● **Your assignment**: Please retype every record exactly as it appears, omitting the pictures.

+++++

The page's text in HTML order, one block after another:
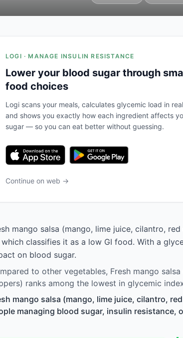
LOGI · MANAGE INSULIN RESISTANCE
Lower your blood sugar through
food choices
Logi scans your meals, calculates glycemic load in
and shows you exactly how each ingredient affects
sugar — so you can eat better without guessing.
Continue on web →
mango salsa (mango, lime juice, cilantro,
which classifies it as a low GI food. With a
on blood sugar.
to other vegetables, Fresh mango
ranks among the lowest in glycemic
mango salsa (mango, lime juice, cilantro,
managing blood sugar, insulin resistance,
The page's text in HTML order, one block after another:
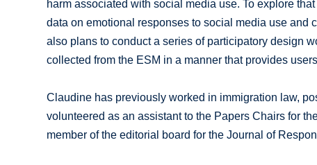
harm associated with social media use. To explore
data on emotional responses to social media use and
also plans to conduct a series of participatory design
collected from the ESM in a manner that provides
Claudine has previously worked in immigration law,
volunteered as an assistant to the Papers Chairs for
member of the editorial board for the Journal of
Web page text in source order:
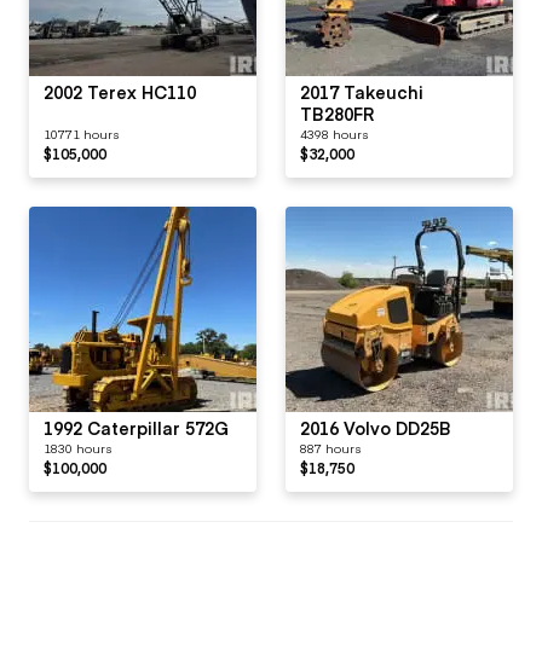
2002 Terex HC110
10771 hours
$105,000
2017 Takeuchi
TB280FR
4398 hours
$32,000
1992 Caterpillar 572G
1830 hours
$100,000
2016 Volvo DD25B
887 hours
$18,750
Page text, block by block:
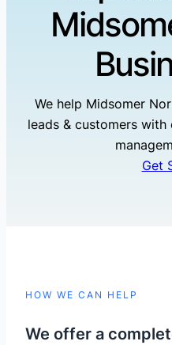
We help Midsomer
leads & customers
Get
HOW WE CAN HELP
We offer a
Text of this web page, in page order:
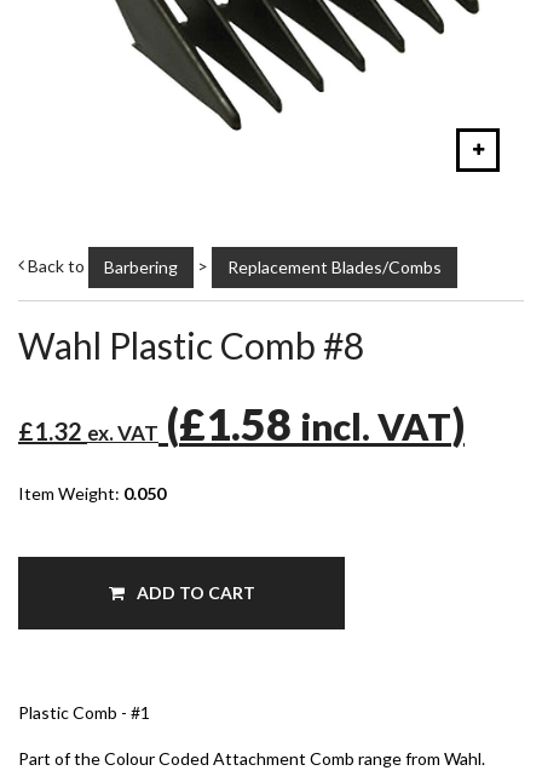
Back to Barbering > Replacement Blades/Combs
Wahl Plastic Comb #8
£1.32 ex. VAT (£1.58 incl. VAT)
Item Weight: 0.050
ADD TO CART
Plastic Comb - #1
Part of the Colour Coded Attachment Comb range from Wahl.
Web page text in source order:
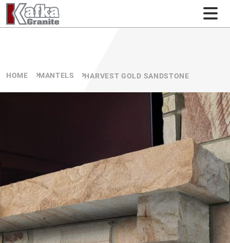
Skip to content
HOME MANTELS HARVEST GOLD SANDSTONE
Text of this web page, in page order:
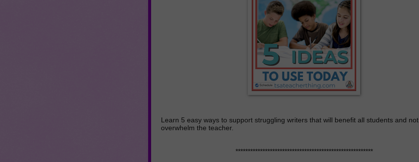
Learn 5 easy ways to support struggling writers that will benefit all students and not
overwhelm the teacher.
********************************************************
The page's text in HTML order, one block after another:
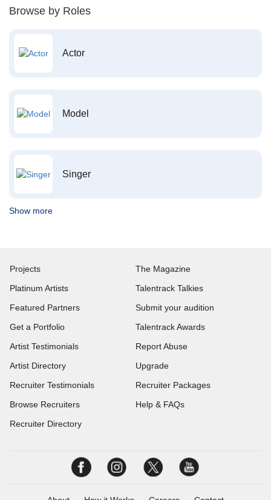
Browse by Roles
Actor
Model
Singer
Show more
Projects
Platinum Artists
Featured Partners
Get a Portfolio
Artist Testimonials
Artist Directory
Recruiter Testimonials
Browse Recruiters
Recruiter Directory
The Magazine
Talentrack Talkies
Submit your audition
Talentrack Awards
Report Abuse
Upgrade
Recruiter Packages
Help & FAQs
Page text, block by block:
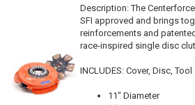
Description:The
SFI approved and brings
reinforcements and
race-inspired single disc
INCLUDES: Cover, Disc, Tool
11" Diameter
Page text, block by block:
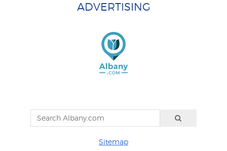
ADVERTISING
Sitemap

+++++

● **Solution**:
The page's text in HTML order, one block after another:
LOGI · MANAGE INSULIN RESISTANCE
Lower your blood sugar through
food choices
Logi scans your meals, calculates glycemic load in
and shows you exactly how each ingredient affects
sugar — so you can eat better without guessing.
Continue on web →
mango salsa (mango, lime juice, cilantro,
which classifies it as a low GI food. With a
on blood sugar.
to other vegetables, Fresh mango
ranks among the lowest in glycemic
mango salsa (mango, lime juice, cilantro,
managing blood sugar, insulin resistance,
The page's text in HTML order, one block after another:
harm associated with social media use. To explore
data on emotional responses to social media use and
also plans to conduct a series of participatory design
collected from the ESM in a manner that provides
Claudine has previously worked in immigration law,
volunteered as an assistant to the Papers Chairs for
member of the editorial board for the Journal of
Web page text in source order:
2002 Terex HC110
10771 hours
$105,000
2017 Takeuchi
TB280FR
4398 hours
$32,000
1992 Caterpillar 572G
1830 hours
$100,000
2016 Volvo DD25B
887 hours
$18,750
Page text, block by block:
We help Midsomer
leads & customers
Get
HOW WE CAN HELP
We offer a
Text of this web page, in page order:
Back to Barbering > Replacement Blades/Combs
Wahl Plastic Comb #8
£1.32 ex. VAT (£1.58 incl. VAT)
Item Weight: 0.050
ADD TO CART
Plastic Comb - #1
Part of the Colour Coded Attachment Comb range from Wahl.
Web page text in source order:
Skip to content
HOME MANTELS HARVEST GOLD SANDSTONE
Text of this web page, in page order:
Learn 5 easy ways to support struggling writers that will benefit all students and not
overwhelm the teacher.
********************************************************
The page's text in HTML order, one block after another:
Browse by Roles
Actor
Model
Singer
Show more
Projects
Platinum Artists
Featured Partners
Get a Portfolio
Artist Testimonials
Artist Directory
Recruiter Testimonials
Browse Recruiters
Recruiter Directory
The Magazine
Talentrack Talkies
Submit your audition
Talentrack Awards
Report Abuse
Upgrade
Recruiter Packages
Help & FAQs
Page text, block by block:
Description:The
SFI approved and brings
reinforcements and
race-inspired single disc
INCLUDES: Cover, Disc, Tool
11" Diameter
Page text, block by block:
ADVERTISING
Sitemap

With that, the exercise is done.